With Craig Venter’s recent creation of a synthetic life form, now would be the perfect time to release a film that engages the public in intelligent debate about the ethical implications of meddling with life’s generative processes. Splice is not that film. It certainly has pretensions, but it’s fatally undermined by its inability to make its mind up about what kind of film – moral drama, horror, comedy SF – it wants to be.
Clive (Adrien Brody) and Elsa (Sarah Polley) are hotshot scientists who splice together different animals’ DNA to make mutants. But the evil pharmacy company that funds their research forbids the use of human DNA in their experiments and so they go rogue, building an animal-human hybrid in secret. ‘Dren’ turns out to be basically a human baby with wings and a tail stuck on; conveniently, she also ages quickly. As she grows, the situation becomes complicated, and not just by the increasing difficulty of keeping her a secret: Elsa treats her as a substitute for the baby she’s too scared to have, and Clive has sex with her just as soon as she’s adult-sized. And then it turns out she isn’t so human after all...
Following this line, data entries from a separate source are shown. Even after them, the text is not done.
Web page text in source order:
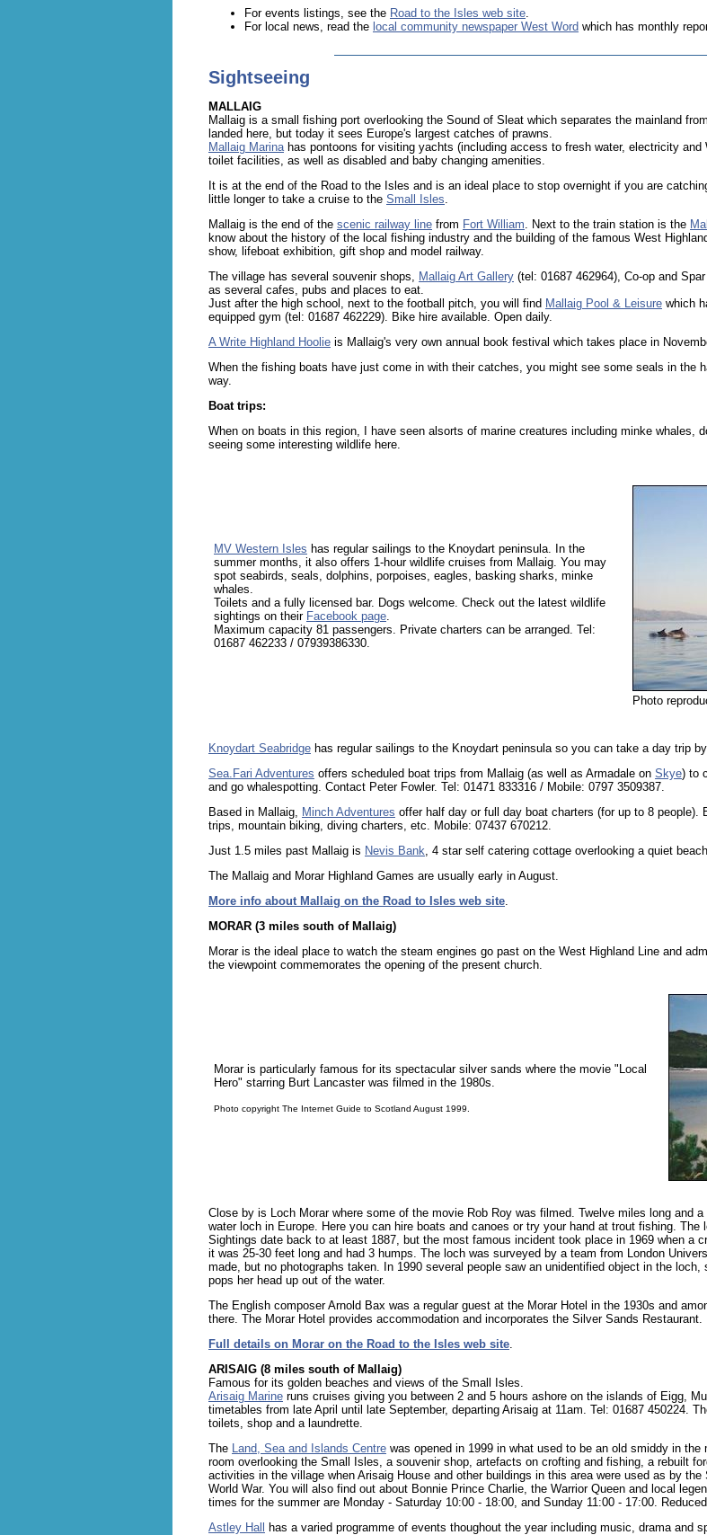
For events listings, see the Road to the Isles web site
For local news, read the local community newspaper West Word which has monthly
Sightseeing
MALLAIG
Mallaig is a small fishing port overlooking the Sound of Sleat which separates the mainland
landed here, but today it sees Europe's largest catches of prawns.
Mallaig Marina has pontoons for visiting yachts (including access to fresh water, electricity
toilet facilities, as well as disabled and baby changing amenities.
It is at the end of the Road to the Isles and is an ideal place to stop overnight if you are
little longer to take a cruise to the Small Isles
Mallaig is the end of the scenic railway line from Fort William . Next to the train station is the
know about the history of the local fishing industry and the building of the famous West
show, lifeboat exhibition, gift shop and model railway.
The village has several souvenir shops,
Mallaig Art Gallery (tel: 01687 462964), Co-op and
as several cafes, pubs and places to eat.
Just after the high school, next to the football pitch, you will find Mallaig Pool & Leisure which
equipped gym (tel: 01687 462229). Bike hire available. Open daily.
A Write Highland Hoolie is Mallaig's very own annual book festival which takes place in
When the fishing boats have just come in with their catches, you might see some seals in the
way.
Boat trips:
When on boats in this region, I have seen alsorts of marine creatures including minke whales,
seeing some interesting wildlife here.
MV Western Isles has regular sailings to the Knoydart peninsula. In the
summer months, it also offers 1-hour wildlife cruises from Mallaig. You may
spot seabirds, seals, dolphins, porpoises, eagles, basking sharks, minke
whales.
Toilets and a fully licensed bar. Dogs welcome. Check out the latest wildlife
sightings on their Facebook page
Maximum capacity 81 passengers. Private charters can be arranged. Tel:
01687 462233 / 07939386330.
Photo
Knoydart Seabridge has regular sailings to the Knoydart peninsula so you can take a day trip
Sea.Fari Adventures offers scheduled boat trips from Mallaig (as well as Armadale on Skye) to
and go whalespotting. Contact Peter Fowler. Tel: 01471 833316 / Mobile: 0797 3509387.
Based in Mallaig,
Minch Adventures offer half day or full day boat charters (for up to 8
trips, mountain biking, diving charters, etc. Mobile: 07437 670212.
Just 1.5 miles past Mallaig is Nevis Bank , 4 star self catering cottage overlooking a quiet
The Mallaig and Morar Highland Games are usually early in August.
More info about Mallaig on the Road to Isles web site
MORAR (3 miles south of Mallaig)
Morar is the ideal place to watch the steam engines go past on the West Highland Line and
the viewpoint commemorates the opening of the present church.
Morar is particularly famous for its spectacular silver sands where the movie "Local
Hero" starring Burt Lancaster was filmed in the 1980s.
Photo copyright The Internet Guide to Scotland August 1999.
Close by is Loch Morar where some of the movie Rob Roy was filmed. Twelve miles long and
water loch in Europe. Here you can hire boats and canoes or try your hand at trout fishing.
Sightings date back to at least 1887, but the most famous incident took place in 1969 when a
it was 25-30 feet long and had 3 humps. The loch was surveyed by a team from London
made, but no photographs taken. In 1990 several people saw an unidentified object in the
pops her head up out of the water.
The English composer Arnold Bax was a regular guest at the Morar Hotel in the 1930s and
there. The Morar Hotel provides accommodation and incorporates the Silver Sands Restaurant.
Full details on Morar on the Road to the Isles web site
ARISAIG (8 miles south of Mallaig)
Famous for its golden beaches and views of the Small Isles.
Arisaig Marine runs cruises giving you between 2 and 5 hours ashore on the islands of Eigg,
timetables from late April until late September, departing Arisaig at 11am. Tel: 01687 450224.
toilets, shop and a laundrette.
The
Land, Sea and Islands Centre was opened in 1999 in what used to be an old smiddy in
room overlooking the Small Isles, a souvenir shop, artefacts on crofting and fishing, a rebuilt
activities in the village when Arisaig House and other buildings in this area were used as by
World War. You will also find out about Bonnie Prince Charlie, the Warrior Queen and local
times for the summer are Monday - Saturday 10:00 - 18:00, and Sunday 11:00 - 17:00.
Astley Hall
has a varied programme of events thoughout the year including music, drama and

Dren is a lazily-imagined Frankenstein remarkable only for reading my mind halfway through the film and spelling out the word “tedious” with some Scrabble tiles. There seems to be an almost wilful refusal in this movie to allow the build-up of any kind of tension. We do not feel the net draw in on the scientific renegades, or a growing sense that a mutant's escape will lead to the downfall of all humanity; no, we have to just sit and watch this hateful couple raise their boring baby. Presumably we’re supposed to be pondering their various moral dilemmas, but these are raised in a manner so trite and superficial, and within such a ludicrous storyline, that it’s impossible to take them seriously. Finally, just when your last flicker of interest in the characters has been extinguished, we jolt into horror movie mode with a few half-hearted chase sequences through a scary forest, and the seed for the sequel is sown. Let’s hope it doesn’t come to term.